# 6.3: Classification Exercises

## Getting Started

### Import Libraries 

We import our standard libraries and specific objects/libraries at the top level of our notebook.

In [None]:
# Import libraries and objects
import numpy as np
from matplotlib.pyplot import subplots
import statsmodels.api as sm
from ISLP import load_data
from ISLP.models import (ModelSpec as MS,
                         summarize)
import warnings 
warnings.filterwarnings('ignore') # mute warning messages
from ISLP import confusion_table
from sklearn.neighbors import KNeighborsClassifier

First, load our `Smarket` data.

In [None]:
Smarket = load_data('Smarket')
Smarket

We can view the variables names.

In [None]:
Smarket.columns

### Logistic Regression

We will fit a logistic regression model in order to predict `Direction` using `Lag1` through `Lag5` and `Volume`. The `sm.GLM()` function fits generalized linear models, a class of models that includes logistic regression. Alternatively, the function `sm.Logit()` fits a logistic regression model directly. The syntax of `sm.GLM()` is similar to that of `sm.OLS()`, except that we use the argument `family=sm.families.Binomial()` in order to tell `statsmodels` to run a logistic regression rather than some other type of generalized linear model.

In [None]:
allvars = Smarket.columns.drop(['Today', 'Direction', 'Year'])
design = MS(allvars)
X = design.fit_transform(Smarket)
y = Smarket.Direction == 'Up'
# fit the model
glm = sm.Logit(y, X)

# # or equally:
# glm = sm.GLM(y,
#              X,
#              family=sm.families.Binomial())
results = glm.fit()
summarize(results)

The column labelled Pr(>|z|) gives the $p$-values associated with each variables.

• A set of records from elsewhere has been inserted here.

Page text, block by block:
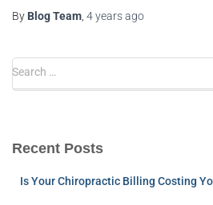
By Blog Team 4 yearsago
Search …
Recent Posts
Is Your Chiropractic Billing Costing
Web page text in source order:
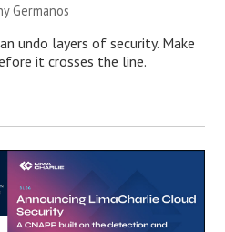
Germanos
undo layers of security. Make
it crosses the line.
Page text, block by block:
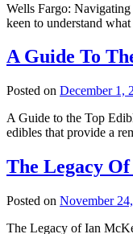
Wells Fargo: Navigating
keen to understand
A Guide To
Posted on December 1,
A Guide to the Top
edibles that provide a
The Legacy
Posted on November
The Legacy of Ian
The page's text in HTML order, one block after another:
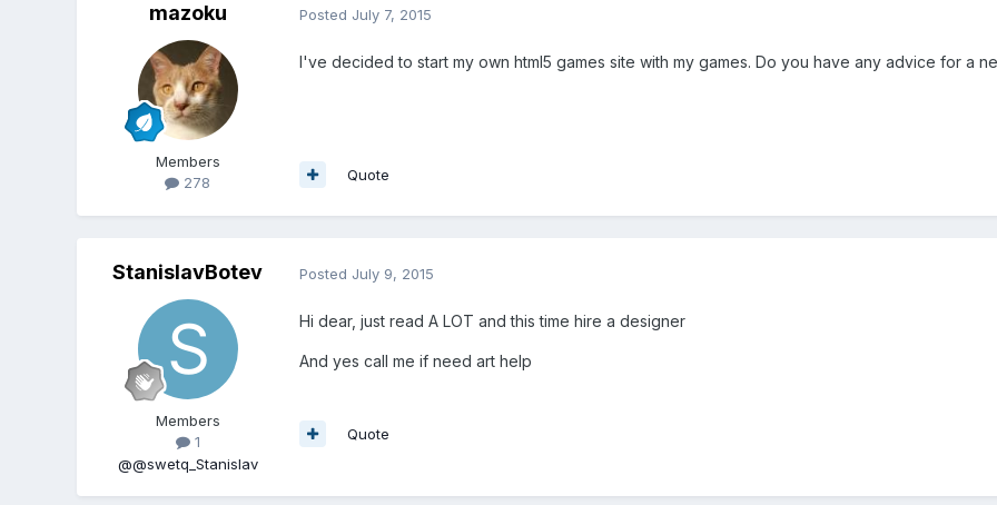
mazoku
Members
278
Posted July 7, 2015
I've decided to start my own html5 games site with my games. Do you have any advice for a
Quote
StanislavBotev
Members
1
@@swetq_Stanislav
Posted July 9, 2015
Hi dear, just read A LOT and this time hire a designer
And yes call me if need art help
Quote
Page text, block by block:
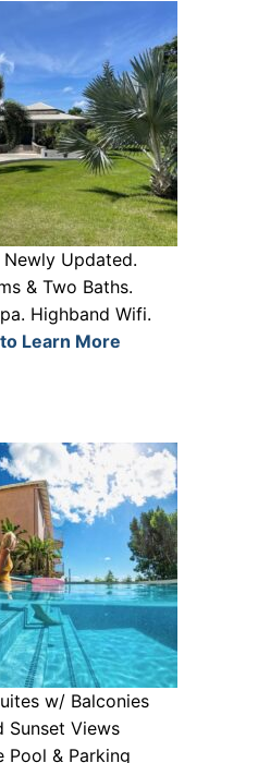
Updated.
& Two Baths.
Highband Wifi.
Learn More
w/ Balconies
Sunset Views
Pool & Parking
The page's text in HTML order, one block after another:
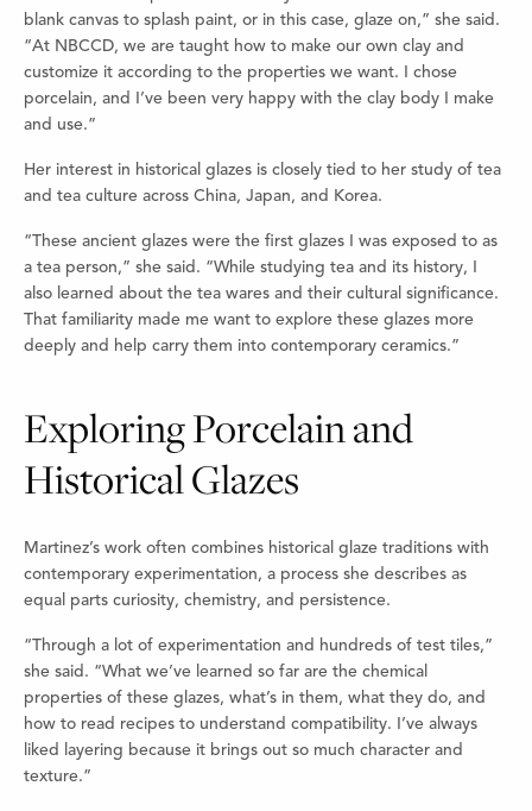
blank canvas to splash paint, or in this case, glaze on,” she said.
“At NBCCD, we are taught how to make our own clay and
customize it according to the properties we want. I chose
porcelain, and I’ve been very happy with the clay body I make
and use.”
Her interest in historical glazes is closely tied to her study of tea
and tea culture across China, Japan, and Korea.
“These ancient glazes were the first glazes I was exposed to as
a tea person,” she said. “While studying tea and its history, I
also learned about the tea wares and their cultural significance.
That familiarity made me want to explore these glazes more
deeply and help carry them into contemporary ceramics.”
Exploring Porcelain and
Historical Glazes
Martinez’s work often combines historical glaze traditions with
contemporary experimentation, a process she describes as
equal parts curiosity, chemistry, and persistence.
“Through a lot of experimentation and hundreds of test tiles,”
she said. “What we’ve learned so far are the chemical
properties of these glazes, what’s in them, what they do, and
how to read recipes to understand compatibility. I’ve always
liked layering because it brings out so much character and
texture.”
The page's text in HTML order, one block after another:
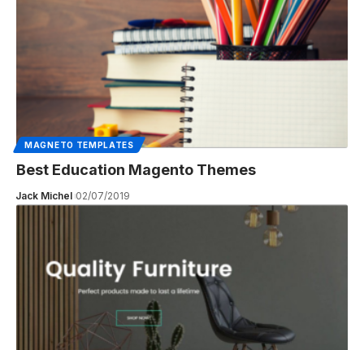
MAGNETO TEMPLATES
Best Education Magento Themes
Jack Michel 02/07/2019
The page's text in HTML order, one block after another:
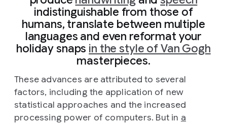
indistinguishable from those of
humans, translate between multiple
languages and even reformat your
holiday snaps in the style of Van Gogh
masterpieces.
These advances are attributed to several
factors, including the application of new
statistical approaches and the increased
processing power of computers. But in a
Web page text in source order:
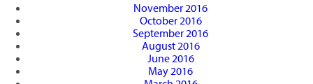
November 2016
October 2016
September 2016
August 2016
June 2016
May 2016
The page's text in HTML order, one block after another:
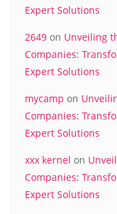
Expert Solutions
2649 on Unveiling
Companies:
Expert Solutions
mycamp on
Companies:
Expert Solutions
xxx kernel on
Companies:
Expert Solutions
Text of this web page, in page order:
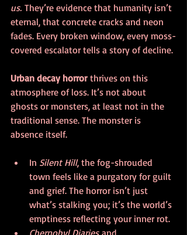
us. They’re evidence that humanity isn’t
eternal, that concrete cracks and neon
fades. Every broken window, every moss-
covered escalator tells a story of decline.
Urban decay horror thrives on this
atmosphere of loss. It’s not about
ghosts or monsters, at least not in the
traditional sense. The monster is
absence itself.
In Silent Hill, the fog-shrouded
town feels like a purgatory for guilt
and grief. The horror isn’t just
what’s stalking you; it’s the world’s
emptiness reflecting your inner rot.
Chernobyl Diaries and
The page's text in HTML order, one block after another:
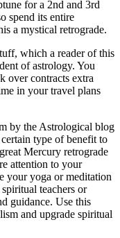
for a 2nd and 3rd
spend its entire
a mystical retrograde.
which a reader of this
of astrology. You
over contracts extra
in your travel plans
by the Astrological blog
type of benefit to
Mercury retrograde
attention to your
your yoga or meditation
teachers or
guidance. Use this
and upgrade spiritual
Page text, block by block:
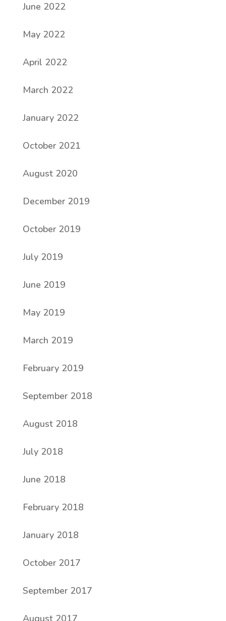
June 2022
May 2022
April 2022
March 2022
January 2022
October 2021
August 2020
December 2019
October 2019
July 2019
June 2019
May 2019
March 2019
February 2019
September 2018
August 2018
July 2018
June 2018
February 2018
January 2018
October 2017
September 2017
August 2017
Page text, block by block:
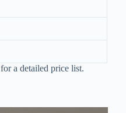
for a detailed price list.
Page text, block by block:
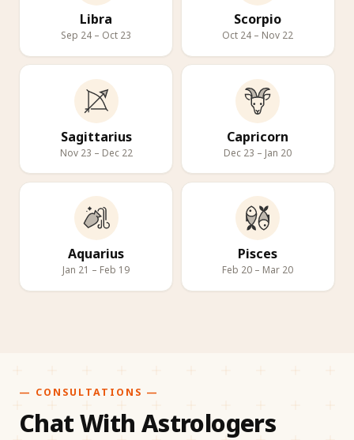
Libra
Sep 24 – Oct 23
Scorpio
Oct 24 – Nov 22
Sagittarius
Nov 23 – Dec 22
Capricorn
Dec 23 – Jan 20
Aquarius
Jan 21 – Feb 19
Pisces
Feb 20 – Mar 20
— CONSULTATIONS —
Chat With Astrologers

Recall that the $p$-values
indicate whether or not to reject the null hypothesis that there is no association between the response and
predictor variable. **Is there evidence of an association between any of the predictor variables and the response?
If so, which ones?**

The smallest $p$-value here is associated with `Lag1`. The negative coefficient for this predictor suggests that if the market had a positive return yesterday, then it is less likely to go up today. 

We use the `params` attribute of results in order to access just the coefficients for this fitted model.

In [None]:
results.params

Likewise we can use the `pvalues` attribute to access the $p$-values for the coefficients.

In [None]:
results.pvalues

The `predict()` method of results can be used to predict the probability that the market will go up, given values of the predictors. This method returns predictions on the probability scale. If no data set is supplied to the `predict()` function, then the probabilities are computed for the training data that was used to fit the logistic regression model. As with linear regression, one can pass an optional `exog` argument consistent with a design matrix if desired. Here we have printed only the first ten probabilities.

In [None]:
probs = results.predict()
probs[:10]

In order to make a prediction as to whether the market will go up or down on a particular day, we must convert these predicted probabilities into class labels, `Up` or `Down`. The following two commands create a vector of class predictions based on whether the predicted probability of a market increase is greater than or less than 0.5.

In [None]:
labels = np.array(['Down']*1250)
labels[probs>0.5] = "Up"

The `confusion_table()` function from the `ISLP` package summarizes these predictions, showing how many observations were correctly or incorrectly classified. Our function, which is adapted from a similar function in the module `sklearn.metrics`, transposes the resulting matrix and includes row and column labels. The `confusion_table()` function takes as first argument the predicted labels, and second argument the true labels.

In [None]:
confusion_table(labels, Smarket.Direction)

The diagonal elements of the confusion matrix indicate correct predictions, while the off-diagonals represent incorrect predictions. Hence our model correctly predicted that the market would go up on 507 days and that it would go down on 145 days, for a total of 507 + 145 = 652 correct predictions. The `np.mean()` function can be used to compute the fraction of days for which the prediction was correct. In this case, logistic regression correctly predicted the movement of the market 52.2% of the time and 47.8% is the training error rate.

In [None]:
print((507+145)/(145+141+457+507))
# or equally:
print(np.mean(labels == Smarket.Direction))

Now we can try predicting the outcomes of the test data. **Try this out yourselves! Find the confusion matrix and test error rate as well.**


**How does the training error rate compare to the test error rate?**


**Is logistic regression method good at predicting the direction of the market? Why or why not?**

*These exercises were adapted from :* James, Gareth, et al. An Introduction to Statistical Learning: with Applications in Python, Springer, 2023.